Prompt
Return all entries word for word, but drop any images.

[Extracted data entries]
---+---

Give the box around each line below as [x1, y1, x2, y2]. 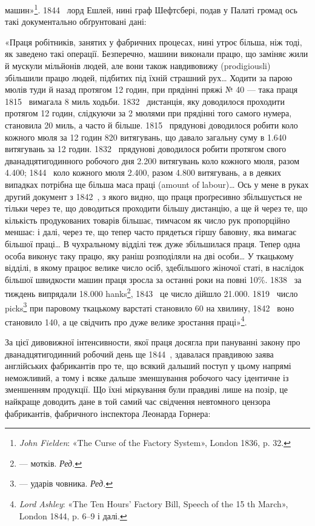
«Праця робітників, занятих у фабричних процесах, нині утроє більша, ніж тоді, [5, 35, 302, 48]
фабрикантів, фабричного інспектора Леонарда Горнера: [5, 407, 211, 419]
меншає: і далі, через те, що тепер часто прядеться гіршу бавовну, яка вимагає [5, 225, 297, 238]
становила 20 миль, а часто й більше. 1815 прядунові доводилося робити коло [5, 119, 298, 131]
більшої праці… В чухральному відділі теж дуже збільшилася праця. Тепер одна [5, 237, 300, 250]
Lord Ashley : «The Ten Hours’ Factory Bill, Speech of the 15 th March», [19, 498, 288, 510]
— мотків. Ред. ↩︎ [19, 456, 82, 469]
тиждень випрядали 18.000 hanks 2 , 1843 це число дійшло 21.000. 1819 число [5, 285, 298, 299]
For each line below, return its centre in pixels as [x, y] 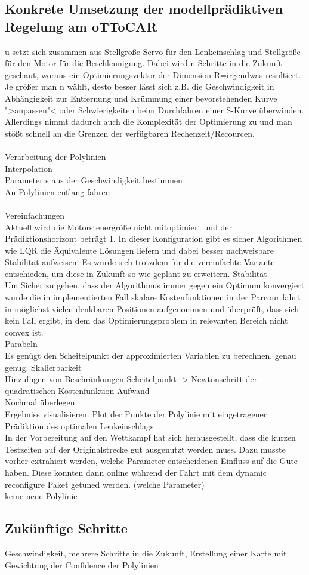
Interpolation [29, 168]
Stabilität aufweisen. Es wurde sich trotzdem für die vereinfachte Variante [140, 262]
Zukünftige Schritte [66, 528]
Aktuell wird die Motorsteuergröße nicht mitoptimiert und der [119, 227]
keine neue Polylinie [41, 496]
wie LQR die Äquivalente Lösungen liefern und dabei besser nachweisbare [139, 250]
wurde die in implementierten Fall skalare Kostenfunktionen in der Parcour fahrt [153, 297]
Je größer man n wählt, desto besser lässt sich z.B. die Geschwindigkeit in [140, 86]
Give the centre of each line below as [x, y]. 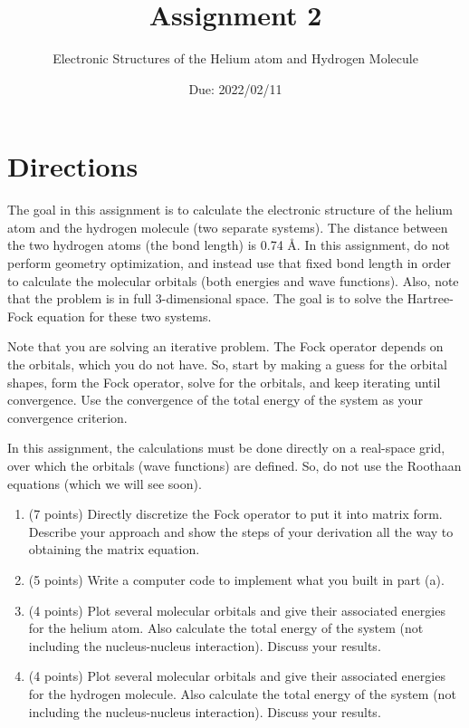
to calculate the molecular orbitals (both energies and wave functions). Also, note [233, 280]
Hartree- [430, 298]
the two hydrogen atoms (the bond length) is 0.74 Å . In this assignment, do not [229, 245]
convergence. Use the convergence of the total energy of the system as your [215, 400]
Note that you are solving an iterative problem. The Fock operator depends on [225, 346]
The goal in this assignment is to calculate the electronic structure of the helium [230, 210]
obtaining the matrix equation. [114, 549]
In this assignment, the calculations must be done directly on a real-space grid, [226, 448]
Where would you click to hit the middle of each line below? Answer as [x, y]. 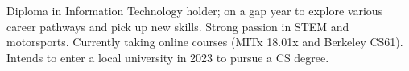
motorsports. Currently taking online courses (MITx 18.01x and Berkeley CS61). [205, 42]
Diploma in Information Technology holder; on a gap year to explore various [195, 10]
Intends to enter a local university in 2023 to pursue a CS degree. [168, 57]
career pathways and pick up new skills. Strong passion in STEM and [178, 26]
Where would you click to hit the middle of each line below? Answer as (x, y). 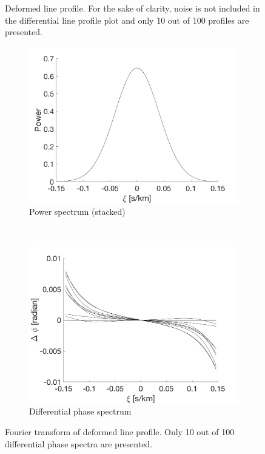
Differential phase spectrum (80, 411)
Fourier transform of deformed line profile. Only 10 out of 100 (120, 432)
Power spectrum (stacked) (77, 212)
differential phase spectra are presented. (79, 443)
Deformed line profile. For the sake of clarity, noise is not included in (132, 8)
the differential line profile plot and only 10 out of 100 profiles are (127, 20)
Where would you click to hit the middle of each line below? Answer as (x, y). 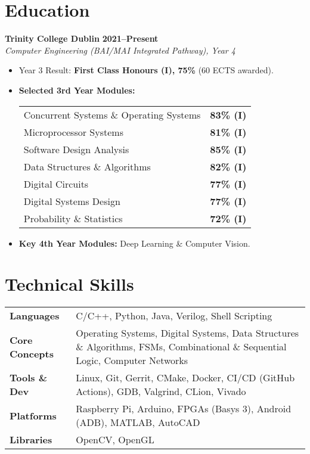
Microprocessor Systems (73, 132)
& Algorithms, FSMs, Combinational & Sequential (181, 347)
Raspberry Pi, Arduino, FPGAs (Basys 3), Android (184, 409)
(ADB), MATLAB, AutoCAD (138, 422)
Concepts (32, 353)
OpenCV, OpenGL (115, 440)
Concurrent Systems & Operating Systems (112, 114)
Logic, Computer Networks (132, 360)
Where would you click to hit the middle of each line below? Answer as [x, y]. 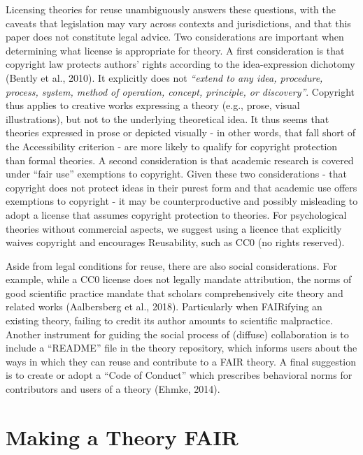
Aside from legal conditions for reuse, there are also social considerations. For [171, 265]
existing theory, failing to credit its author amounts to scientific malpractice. [169, 320]
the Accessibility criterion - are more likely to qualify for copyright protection [172, 146]
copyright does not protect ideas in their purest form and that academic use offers [181, 187]
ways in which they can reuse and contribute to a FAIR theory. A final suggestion [181, 361]
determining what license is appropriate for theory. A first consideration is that [175, 50]
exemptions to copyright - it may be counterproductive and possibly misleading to [182, 201]
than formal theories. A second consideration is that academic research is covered [180, 160]
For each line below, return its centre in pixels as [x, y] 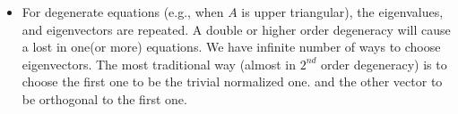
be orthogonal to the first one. [104, 98]
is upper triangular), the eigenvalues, [342, 12]
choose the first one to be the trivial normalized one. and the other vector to [232, 81]
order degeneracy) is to [384, 64]
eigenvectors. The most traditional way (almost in [159, 64]
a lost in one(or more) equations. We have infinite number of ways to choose [231, 47]
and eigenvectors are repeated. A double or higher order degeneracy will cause [236, 29]
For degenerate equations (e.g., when [123, 12]
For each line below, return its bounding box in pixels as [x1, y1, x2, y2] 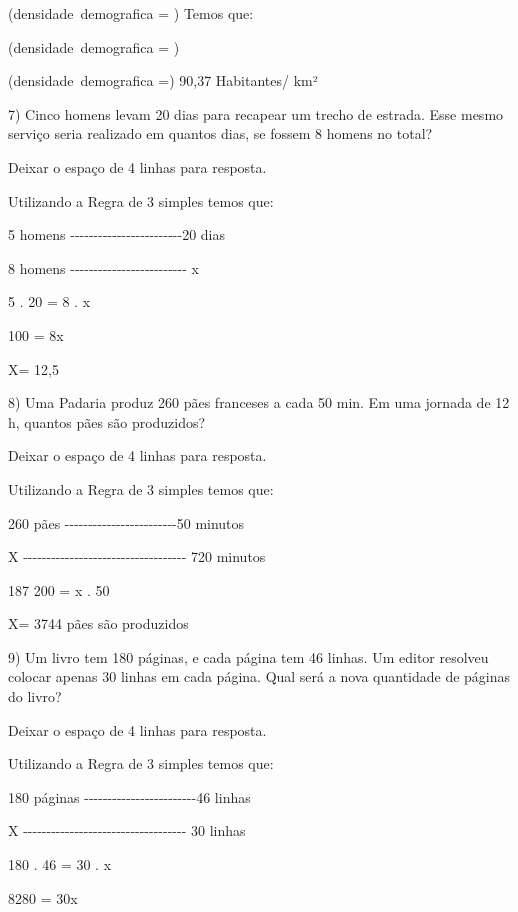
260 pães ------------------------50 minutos [8, 512, 245, 533]
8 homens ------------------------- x [8, 257, 199, 278]
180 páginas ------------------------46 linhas [8, 786, 251, 807]
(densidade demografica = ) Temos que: [8, 3, 254, 23]
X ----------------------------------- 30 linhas [8, 820, 246, 841]
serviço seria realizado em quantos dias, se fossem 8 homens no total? [8, 123, 433, 144]
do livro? [8, 686, 62, 707]
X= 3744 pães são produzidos [8, 613, 189, 634]
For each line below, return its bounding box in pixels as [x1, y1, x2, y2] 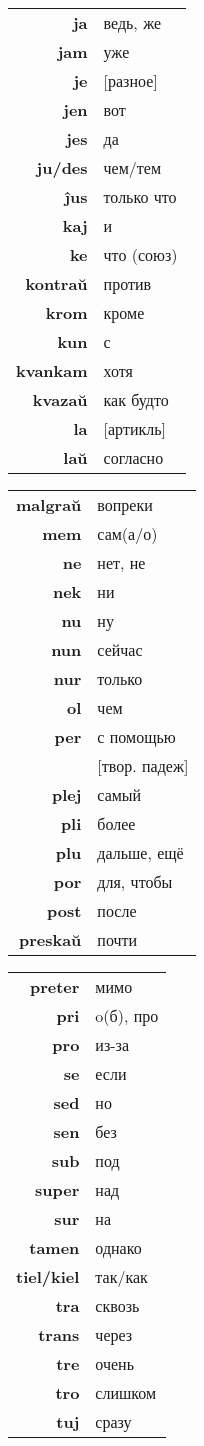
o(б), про [95, 1004, 159, 1027]
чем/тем [103, 156, 162, 179]
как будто [103, 388, 169, 411]
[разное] [103, 69, 158, 92]
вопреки [97, 493, 153, 516]
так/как [95, 1265, 148, 1288]
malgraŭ [16, 493, 82, 516]
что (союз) [103, 243, 178, 266]
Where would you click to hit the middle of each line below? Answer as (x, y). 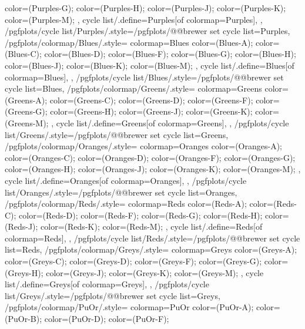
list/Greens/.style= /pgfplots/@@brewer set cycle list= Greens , (117, 134)
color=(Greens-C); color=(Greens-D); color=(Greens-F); (151, 100)
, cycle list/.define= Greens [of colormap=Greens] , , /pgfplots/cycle (170, 122)
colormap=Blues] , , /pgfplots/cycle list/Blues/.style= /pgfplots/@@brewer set (144, 77)
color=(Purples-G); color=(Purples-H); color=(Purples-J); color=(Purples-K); (145, 8)
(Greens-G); (26, 111)
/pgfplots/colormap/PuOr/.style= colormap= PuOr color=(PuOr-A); (129, 307)
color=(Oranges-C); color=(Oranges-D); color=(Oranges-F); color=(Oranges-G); (150, 157)
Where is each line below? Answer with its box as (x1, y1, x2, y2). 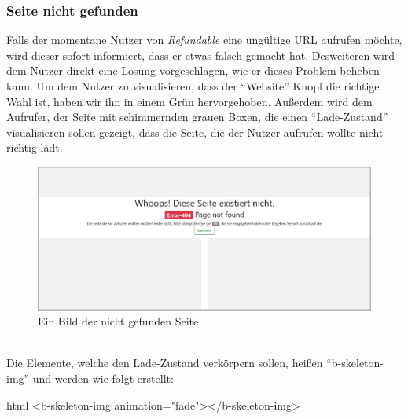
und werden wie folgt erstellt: (32, 369, 174, 386)
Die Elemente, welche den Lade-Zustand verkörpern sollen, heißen (6, 355, 323, 371)
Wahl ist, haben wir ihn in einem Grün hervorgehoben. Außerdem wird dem (6, 93, 373, 109)
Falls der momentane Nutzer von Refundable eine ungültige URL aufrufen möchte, (6, 31, 402, 48)
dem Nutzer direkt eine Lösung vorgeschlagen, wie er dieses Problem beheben (6, 62, 380, 79)
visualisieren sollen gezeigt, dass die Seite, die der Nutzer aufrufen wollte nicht (6, 123, 384, 140)
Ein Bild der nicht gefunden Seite (38, 313, 199, 329)
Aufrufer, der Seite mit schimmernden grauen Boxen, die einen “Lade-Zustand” (6, 108, 388, 125)
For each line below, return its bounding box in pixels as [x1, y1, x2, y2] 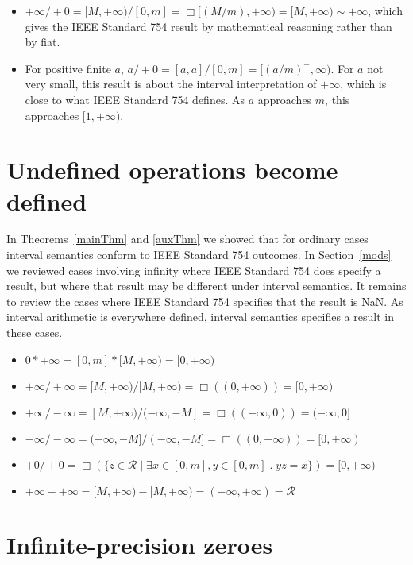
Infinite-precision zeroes [6, 528, 273, 560]
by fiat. [25, 33, 60, 50]
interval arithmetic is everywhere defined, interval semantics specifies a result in [6, 308, 394, 325]
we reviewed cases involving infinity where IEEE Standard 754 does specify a [6, 261, 381, 278]
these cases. [6, 324, 63, 341]
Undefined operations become [6, 153, 338, 186]
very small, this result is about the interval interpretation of [25, 75, 317, 92]
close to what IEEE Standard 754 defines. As [25, 91, 245, 107]

---+---

Written response
Give the box around each line below as [x1, y1, x2, y2]. 
«Праця робітників, занятих у фабричних процесах, нині утроє більша, ніж тоді, [5, 35, 302, 48]
фабрикантів, фабричного інспектора Леонарда Горнера: [5, 407, 211, 419]
меншає: і далі, через те, що тепер часто прядеться гіршу бавовну, яка вимагає [5, 225, 297, 238]
становила 20 миль, а часто й більше. 1815 прядунові доводилося робити коло [5, 119, 298, 131]
більшої праці… В чухральному відділі теж дуже збільшилася праця. Тепер одна [5, 237, 300, 250]
Lord Ashley : «The Ten Hours’ Factory Bill, Speech of the 15 th March», [19, 498, 288, 510]
— мотків. Ред. ↩︎ [19, 456, 82, 469]
тиждень випрядали 18.000 hanks 2 , 1843 це число дійшло 21.000. 1819 число [5, 285, 298, 299]
For each line below, return its centre in pixels as [x, y] 
Interpolation [29, 168]
Stabilität aufweisen. Es wurde sich trotzdem für die vereinfachte Variante [140, 262]
Zukünftige Schritte [66, 528]
Aktuell wird die Motorsteuergröße nicht mitoptimiert und der [119, 227]
keine neue Polylinie [41, 496]
wie LQR die Äquivalente Lösungen liefern und dabei besser nachweisbare [139, 250]
wurde die in implementierten Fall skalare Kostenfunktionen in der Parcour fahrt [153, 297]
Je größer man n wählt, desto besser lässt sich z.B. die Geschwindigkeit in [140, 86]
Give the centre of each line below as [x, y]. 
to calculate the molecular orbitals (both energies and wave functions). Also, note [233, 280]
Hartree- [430, 298]
the two hydrogen atoms (the bond length) is 0.74 Å . In this assignment, do not [229, 245]
convergence. Use the convergence of the total energy of the system as your [215, 400]
Note that you are solving an iterative problem. The Fock operator depends on [225, 346]
The goal in this assignment is to calculate the electronic structure of the helium [230, 210]
obtaining the matrix equation. [114, 549]
In this assignment, the calculations must be done directly on a real-space grid, [226, 448]
Where would you click to hit the middle of each line below? Answer as [x, y]. 
motorsports. Currently taking online courses (MITx 18.01x and Berkeley CS61). [205, 42]
Diploma in Information Technology holder; on a gap year to explore various [195, 10]
Intends to enter a local university in 2023 to pursue a CS degree. [168, 57]
career pathways and pick up new skills. Strong passion in STEM and [178, 26]
Where would you click to hit the middle of each line below? Answer as (x, y). 
Differential phase spectrum (80, 411)
Fourier transform of deformed line profile. Only 10 out of 100 (120, 432)
Power spectrum (stacked) (77, 212)
differential phase spectra are presented. (79, 443)
Deformed line profile. For the sake of clarity, noise is not included in (132, 8)
the differential line profile plot and only 10 out of 100 profiles are (127, 20)
Where would you click to hit the middle of each line below? Answer as (x, y). 
Microprocessor Systems (73, 132)
& Algorithms, FSMs, Combinational & Sequential (181, 347)
Raspberry Pi, Arduino, FPGAs (Basys 3), Android (184, 409)
(ADB), MATLAB, AutoCAD (138, 422)
Concepts (32, 353)
OpenCV, OpenGL (115, 440)
Concurrent Systems & Operating Systems (112, 114)
Logic, Computer Networks (132, 360)
Where would you click to hit the middle of each line below? Answer as [x, y]. 
Aside from legal conditions for reuse, there are also social considerations. For [171, 265]
existing theory, failing to credit its author amounts to scientific malpractice. [169, 320]
the Accessibility criterion - are more likely to qualify for copyright protection [172, 146]
copyright does not protect ideas in their purest form and that academic use offers [181, 187]
ways in which they can reuse and contribute to a FAIR theory. A final suggestion [181, 361]
determining what license is appropriate for theory. A first consideration is that [175, 50]
exemptions to copyright - it may be counterproductive and possibly misleading to [182, 201]
than formal theories. A second consideration is that academic research is covered [180, 160]
For each line below, return its centre in pixels as [x, y] 
be orthogonal to the first one. [104, 98]
is upper triangular), the eigenvalues, [342, 12]
choose the first one to be the trivial normalized one. and the other vector to [232, 81]
order degeneracy) is to [384, 64]
eigenvectors. The most traditional way (almost in [159, 64]
a lost in one(or more) equations. We have infinite number of ways to choose [231, 47]
and eigenvectors are repeated. A double or higher order degeneracy will cause [236, 29]
For degenerate equations (e.g., when [123, 12]
For each line below, return its bounding box in pixels as [x1, y1, x2, y2] 
260 pães ------------------------50 minutos [8, 512, 245, 533]
8 homens ------------------------- x [8, 257, 199, 278]
180 páginas ------------------------46 linhas [8, 786, 251, 807]
(densidade demografica = ) Temos que: [8, 3, 254, 23]
X ----------------------------------- 30 linhas [8, 820, 246, 841]
serviço seria realizado em quantos dias, se fossem 8 homens no total? [8, 123, 433, 144]
do livro? [8, 686, 62, 707]
X= 3744 pães são produzidos [8, 613, 189, 634]
For each line below, return its bounding box in pixels as [x1, y1, x2, y2] 
o(б), про [95, 1004, 159, 1027]
чем/тем [103, 156, 162, 179]
как будто [103, 388, 169, 411]
[разное] [103, 69, 158, 92]
вопреки [97, 493, 153, 516]
так/как [95, 1265, 148, 1288]
malgraŭ [16, 493, 82, 516]
что (союз) [103, 243, 178, 266]
Where would you click to hit the middle of each line below? Answer as (x, y). 
list/Greens/.style= /pgfplots/@@brewer set cycle list= Greens , (117, 134)
color=(Greens-C); color=(Greens-D); color=(Greens-F); (151, 100)
, cycle list/.define= Greens [of colormap=Greens] , , /pgfplots/cycle (170, 122)
colormap=Blues] , , /pgfplots/cycle list/Blues/.style= /pgfplots/@@brewer set (144, 77)
color=(Purples-G); color=(Purples-H); color=(Purples-J); color=(Purples-K); (145, 8)
(Greens-G); (26, 111)
/pgfplots/colormap/PuOr/.style= colormap= PuOr color=(PuOr-A); (129, 307)
color=(Oranges-C); color=(Oranges-D); color=(Oranges-F); color=(Oranges-G); (150, 157)
Where is each line below? Answer with its box as (x1, y1, x2, y2). 
und werden wie folgt erstellt: (32, 369, 174, 386)
Die Elemente, welche den Lade-Zustand verkörpern sollen, heißen (6, 355, 323, 371)
Wahl ist, haben wir ihn in einem Grün hervorgehoben. Außerdem wird dem (6, 93, 373, 109)
Falls der momentane Nutzer von Refundable eine ungültige URL aufrufen möchte, (6, 31, 402, 48)
dem Nutzer direkt eine Lösung vorgeschlagen, wie er dieses Problem beheben (6, 62, 380, 79)
visualisieren sollen gezeigt, dass die Seite, die der Nutzer aufrufen wollte nicht (6, 123, 384, 140)
Ein Bild der nicht gefunden Seite (38, 313, 199, 329)
Aufrufer, der Seite mit schimmernden grauen Boxen, die einen “Lade-Zustand” (6, 108, 388, 125)
For each line below, return its bounding box in pixels as [x1, y1, x2, y2] 
Infinite-precision zeroes [6, 528, 273, 560]
by fiat. [25, 33, 60, 50]
interval arithmetic is everywhere defined, interval semantics specifies a result in [6, 308, 394, 325]
we reviewed cases involving infinity where IEEE Standard 754 does specify a [6, 261, 381, 278]
these cases. [6, 324, 63, 341]
Undefined operations become [6, 153, 338, 186]
very small, this result is about the interval interpretation of [25, 75, 317, 92]
close to what IEEE Standard 754 defines. As [25, 91, 245, 107]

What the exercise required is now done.